Data supplied: Begin
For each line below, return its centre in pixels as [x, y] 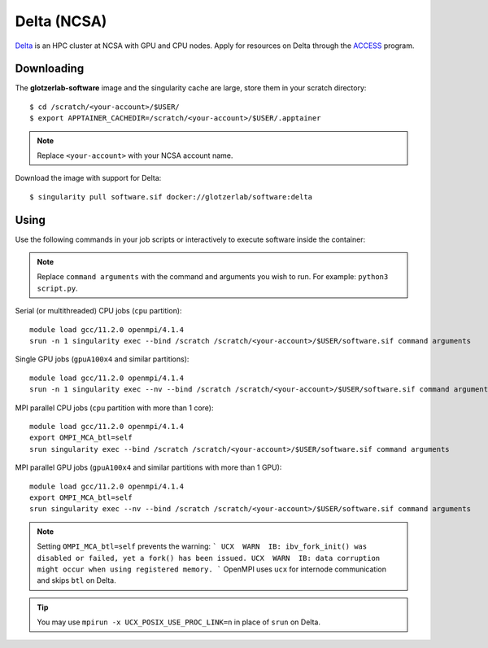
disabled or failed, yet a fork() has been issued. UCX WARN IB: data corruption [209, 558]
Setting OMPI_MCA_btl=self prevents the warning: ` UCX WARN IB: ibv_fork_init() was [202, 546]
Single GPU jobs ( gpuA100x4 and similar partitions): [102, 359]
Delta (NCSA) [61, 21]
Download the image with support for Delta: [88, 178]
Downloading [50, 69]
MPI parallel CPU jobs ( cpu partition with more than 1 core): [114, 408]
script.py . [57, 288]
Data supplied: End
- **What you will do**: If a line of the records above holds the word "jobs", show it.

- **Result of the exercise**:
Single GPU jobs ( gpuA100x4 and similar partitions): [102, 359]
MPI parallel CPU jobs ( cpu partition with more than 1 core): [114, 408]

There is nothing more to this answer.